Imperfect as we are, with little demons in us, the beauty of this love is that we too are entrusted with the responsibility to teach. We have opportunities every day to cooperate with this authority. Words without action is hollow. Today we are better skilled at choosing the right words but they are more harmful if they camouflage the demon of self-centredness.

Jesus was sent to be among us. The first reading, “The Lord your God will raise up for you a prophet like myself, from among yourselves, from your own brothers; to him you must listen.” It adds, “But the prophet who presumes to say in my name a thing I have not commanded him to say, or who speaks in the name of other gods, that prophet shall die”.

We too are sent to be “among yourselves”, in the midst of our families, friends, colleagues and people God has put in our life. We are sent as instruments of his teaching and to demonstrate the action required to add authority to his teaching. This authority, this powerful force that overcome the unclean spirits is Love. We carry this message to others and express it by demonstrating it through action.

We are sent to be prophets, to be little prophets amongst the people in our own little world. We battle the little demons in us to produce better fruits. When our actions are felt and experienced, it gives authority to our teaching. We cannot underestimate the dramatic and remarkable consequence of how ours and another person’s life can changed through the power of love. We as little prophets, no doubt with little demons, are instruments of this.

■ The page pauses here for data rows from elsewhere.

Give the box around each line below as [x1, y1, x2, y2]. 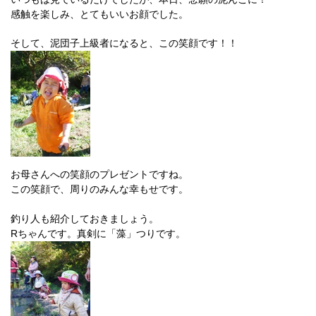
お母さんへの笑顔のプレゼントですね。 [11, 169, 188, 180]
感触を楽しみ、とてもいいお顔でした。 [11, 8, 188, 20]
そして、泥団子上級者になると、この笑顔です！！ [11, 37, 238, 49]
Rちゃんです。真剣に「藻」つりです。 [11, 228, 186, 239]
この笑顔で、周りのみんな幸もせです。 [11, 183, 188, 195]
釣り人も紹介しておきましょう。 [11, 213, 159, 224]
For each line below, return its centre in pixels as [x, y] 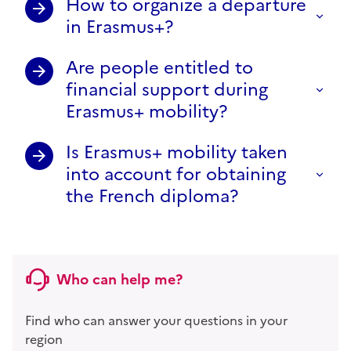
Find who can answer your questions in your [156, 320]
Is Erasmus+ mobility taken [177, 152]
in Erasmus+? [119, 27]
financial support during [167, 89]
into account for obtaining [176, 174]
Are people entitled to [159, 67]
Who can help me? [119, 279]
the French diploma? [152, 196]
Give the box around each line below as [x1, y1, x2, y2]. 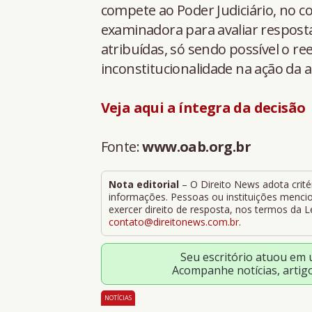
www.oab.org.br [142, 136, 251, 156]
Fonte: [100, 136, 143, 156]
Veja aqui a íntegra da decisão [100, 97, 306, 117]
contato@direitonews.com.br [108, 214, 239, 228]
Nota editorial [108, 177, 179, 191]
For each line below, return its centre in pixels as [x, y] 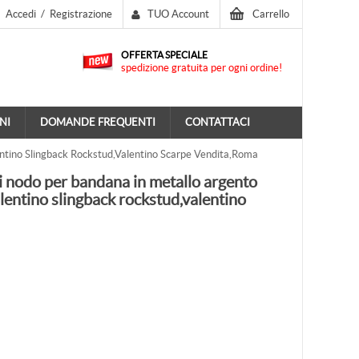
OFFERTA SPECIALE [164, 55]
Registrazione [81, 14]
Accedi [21, 14]
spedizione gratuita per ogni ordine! [202, 68]
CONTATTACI [218, 122]
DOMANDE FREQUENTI [98, 122]
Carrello [271, 14]
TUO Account [178, 14]
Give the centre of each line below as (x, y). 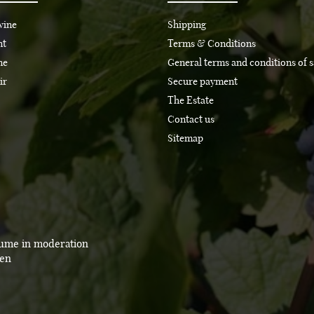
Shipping (187, 25)
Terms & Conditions (212, 44)
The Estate (191, 101)
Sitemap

We too can leave a deep impression on the life of others. “And his teaching left a deep impression on them because, unlike the scribes, he taught with authority”.

Capernaum

4th Sunday in Ordinary Time

Qualified as Fishers of Men

“Follow me ….. and I will make you into fishers of men”. This is a call today that goes out to every one of us, not just a pre-selected few. It says “I will make you into” meaning that if we accept this call and change our life to follow him, He will turn our vocation in life into being “fishers of men”.

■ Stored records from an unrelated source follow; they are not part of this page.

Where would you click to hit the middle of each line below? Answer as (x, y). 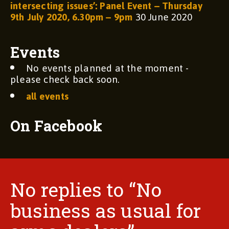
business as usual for (106, 211)
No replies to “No (86, 190)
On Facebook (56, 126)
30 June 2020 (164, 17)
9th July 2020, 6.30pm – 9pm (72, 17)
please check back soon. (65, 80)
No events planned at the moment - (108, 68)
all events (47, 97)
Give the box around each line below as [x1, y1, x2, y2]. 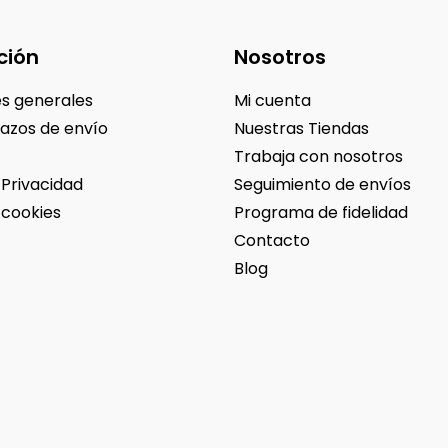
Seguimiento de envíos [234, 173, 411, 196]
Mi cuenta [234, 89, 311, 112]
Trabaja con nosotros [234, 145, 403, 168]
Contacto [234, 229, 310, 252]
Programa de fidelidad [234, 201, 408, 224]
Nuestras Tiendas [234, 117, 369, 140]
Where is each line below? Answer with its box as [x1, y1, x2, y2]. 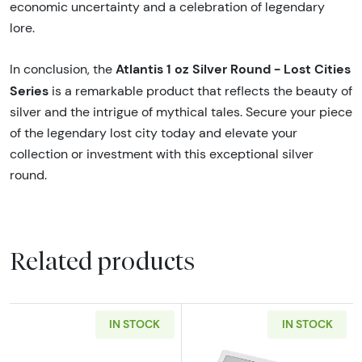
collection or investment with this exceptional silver [10, 145, 314, 162]
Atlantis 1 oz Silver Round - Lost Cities [116, 60, 351, 77]
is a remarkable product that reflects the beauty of [48, 82, 352, 99]
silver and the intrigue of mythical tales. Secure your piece [10, 103, 352, 120]
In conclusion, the [10, 61, 116, 77]
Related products [10, 246, 195, 276]
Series [10, 82, 48, 99]
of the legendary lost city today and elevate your [10, 124, 297, 141]
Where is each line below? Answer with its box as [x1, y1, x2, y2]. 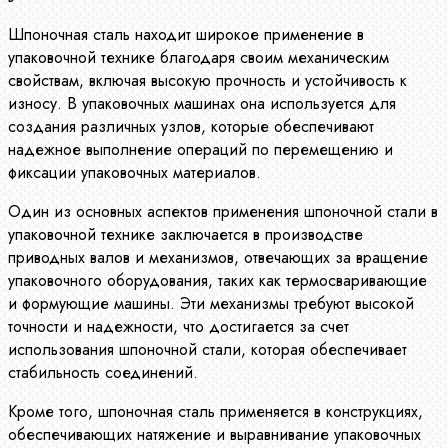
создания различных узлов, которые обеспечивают [8, 114, 374, 138]
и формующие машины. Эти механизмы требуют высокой [8, 291, 414, 315]
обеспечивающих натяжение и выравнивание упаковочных [8, 422, 421, 446]
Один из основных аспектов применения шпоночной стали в [8, 199, 438, 223]
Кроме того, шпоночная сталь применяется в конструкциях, [8, 399, 423, 423]
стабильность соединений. [8, 360, 198, 384]
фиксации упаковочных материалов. [8, 160, 261, 184]
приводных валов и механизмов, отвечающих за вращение [8, 245, 428, 269]
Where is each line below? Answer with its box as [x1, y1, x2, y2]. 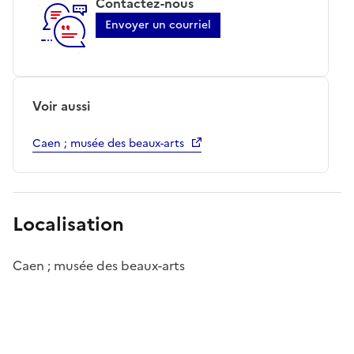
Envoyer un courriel [105, 16, 211, 33]
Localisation [13, 209, 124, 239]
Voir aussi [32, 96, 90, 115]
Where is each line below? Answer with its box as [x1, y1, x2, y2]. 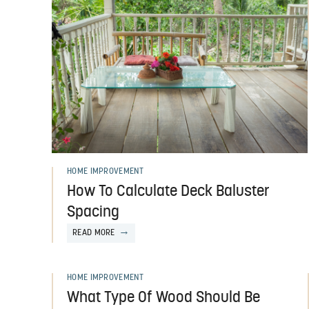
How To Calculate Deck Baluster [67, 183, 270, 200]
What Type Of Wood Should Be [67, 290, 260, 306]
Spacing [67, 204, 119, 221]
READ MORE [72, 228, 115, 237]
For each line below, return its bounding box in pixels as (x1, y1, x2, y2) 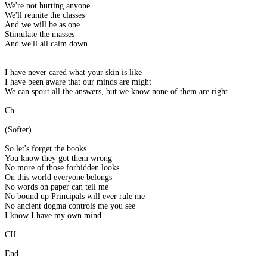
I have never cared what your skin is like (5, 68, 142, 77)
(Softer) (5, 125, 32, 135)
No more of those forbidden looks (5, 163, 119, 173)
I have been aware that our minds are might (5, 77, 151, 87)
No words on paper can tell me (5, 182, 108, 192)
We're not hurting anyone (5, 1, 90, 11)
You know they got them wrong (5, 154, 112, 163)
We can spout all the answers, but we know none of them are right (5, 87, 228, 97)
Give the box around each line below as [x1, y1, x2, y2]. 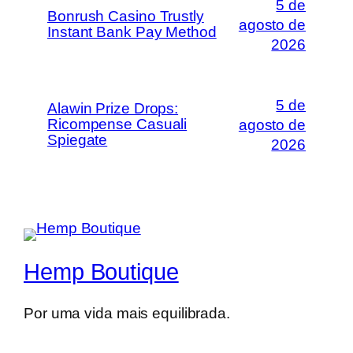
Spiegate [47, 132, 108, 149]
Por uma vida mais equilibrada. [24, 304, 230, 321]
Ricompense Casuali [47, 116, 188, 133]
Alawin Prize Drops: [47, 100, 179, 117]
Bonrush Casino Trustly [47, 8, 204, 25]
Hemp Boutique [24, 259, 179, 285]
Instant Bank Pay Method [47, 24, 217, 41]
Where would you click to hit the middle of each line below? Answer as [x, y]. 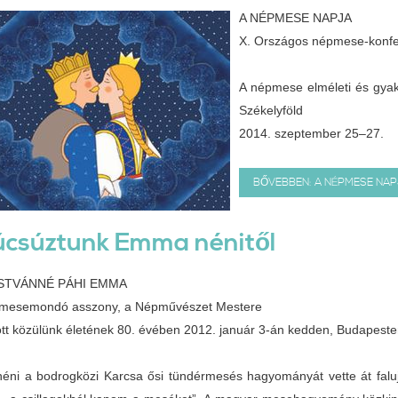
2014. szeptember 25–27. [311, 133]
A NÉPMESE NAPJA [295, 18]
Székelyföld [271, 110]
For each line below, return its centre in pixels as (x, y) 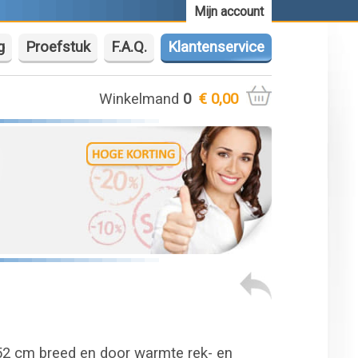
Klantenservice (217, 47)
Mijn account (229, 12)
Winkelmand (141, 99)
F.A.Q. (129, 47)
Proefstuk (58, 47)
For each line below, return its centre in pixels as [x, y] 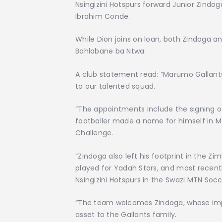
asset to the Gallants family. [126, 214]
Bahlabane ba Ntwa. [111, 51]
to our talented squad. [115, 86]
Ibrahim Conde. [103, 16]
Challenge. [94, 133]

The first reading speaks of Jonah who initially rejected this call until he had his encounter with the whale. Most of us are like Jonah; we wish not to hear any call. We don’t want changes, and we certainly don’t want a tougher life. Call someone else, but please we pray, make our life better. Until we encounter our own whale.

We also enter into an argument with the Lord by showing him our busy daily schedule suggesting that our vocation in life is elsewhere. Lastly we will say we don’t know enough and truly we are not good enough. But the truth is “I will make you into” brings to life what we have always been hearing, “God does not call the qualified, He qualifies the called”.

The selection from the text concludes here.